Don't really have anything to ask, just wanted to say MUMPS was always neat when I worked for a medical software company and did conversions from and older versions of MUMPS to a Caché server.

I liked the one-letter verb abbreviations, even if it made the code feel somewhat write-only. Data right next to your front-end language was neat too.

  • The one letter abbreviations are neat.

    There's no substantial change in readability in going from:

    if condition: print "Hello World"

    Or: if (condition) { console.log("Hello, World\n"); };

    To:

    w:condition "Hello, World",!

    I never type 'write', but just 'w' instead. Here's a list of commands: http://docs.intersystems.com/cache20131/csp/docbook/DocBook....

    > Data right next to your front-end language was neat too.

    Don't know about neat, it made it very hard to separate your model from your logic and while convenient at the time that's also quite a bit of a pain.

Do you have any recommendations for books/learning materials/websites for people who want to learn MUMPs?

How well are you paid? You don't have to give specific numbers, just like in comparison with the average. I've heard rumors of people getting paid a shit ton of money to maintain these sorts of systems but those might be just rumors.

  • Sorry to disappoint you, but my job isn't as such the maintenance of a legacy system. We write new code in Caché, which includes things used by a wider world like JavaScript and SQL as well.

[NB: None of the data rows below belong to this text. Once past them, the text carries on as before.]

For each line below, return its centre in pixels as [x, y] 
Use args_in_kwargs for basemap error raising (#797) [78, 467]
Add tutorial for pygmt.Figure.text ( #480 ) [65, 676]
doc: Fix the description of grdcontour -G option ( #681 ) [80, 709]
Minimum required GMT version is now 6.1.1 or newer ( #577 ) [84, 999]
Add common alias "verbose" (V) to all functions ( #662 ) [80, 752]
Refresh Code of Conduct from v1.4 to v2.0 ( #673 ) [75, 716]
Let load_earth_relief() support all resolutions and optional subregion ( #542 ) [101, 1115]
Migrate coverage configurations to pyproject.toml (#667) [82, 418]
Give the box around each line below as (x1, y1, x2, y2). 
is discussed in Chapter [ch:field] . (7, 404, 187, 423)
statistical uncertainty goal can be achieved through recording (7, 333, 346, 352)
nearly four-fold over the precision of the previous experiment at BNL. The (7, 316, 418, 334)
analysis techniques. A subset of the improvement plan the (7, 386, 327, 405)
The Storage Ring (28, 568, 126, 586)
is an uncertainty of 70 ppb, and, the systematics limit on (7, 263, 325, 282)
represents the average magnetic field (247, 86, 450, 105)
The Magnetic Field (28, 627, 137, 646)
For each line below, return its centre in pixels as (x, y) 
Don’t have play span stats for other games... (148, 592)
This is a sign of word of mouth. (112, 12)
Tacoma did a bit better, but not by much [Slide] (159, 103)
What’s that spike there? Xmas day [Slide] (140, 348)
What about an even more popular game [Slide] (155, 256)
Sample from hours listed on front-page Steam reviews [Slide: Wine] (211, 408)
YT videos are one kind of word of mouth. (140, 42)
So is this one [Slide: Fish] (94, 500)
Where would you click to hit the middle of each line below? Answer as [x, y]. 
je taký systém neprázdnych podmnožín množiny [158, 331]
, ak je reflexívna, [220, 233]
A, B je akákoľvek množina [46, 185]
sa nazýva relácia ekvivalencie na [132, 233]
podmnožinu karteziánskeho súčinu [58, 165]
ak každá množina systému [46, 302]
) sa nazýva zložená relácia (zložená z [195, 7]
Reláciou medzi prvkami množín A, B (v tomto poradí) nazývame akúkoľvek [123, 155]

    Ask me again in two or three decades, but our codebase is continuously being touched in all places and there is an ongoing drive to weed out legacy code all the time. But just on the side I've been able to get rid of about 30% of all the legacy code here without spending that much time on it at all mostly with the help of grep, in part because our system has now moved to being 100% web from a desktop client.

    As for salary, never enough :P, but considering my age, the economy, and my lifestyle I'm pretty happy.

Kind of off-topic question but: Could you provide any option to contact you? I have a couple of questions with regards to MUMPS and I'd like to - if possible - drop you an e-mail.

I was a key-programmer for distributor in some countries for MSM database, before they were bought by Intersystem. From my personal experience, mumps better suited to DB related systems only not fancy stuffs.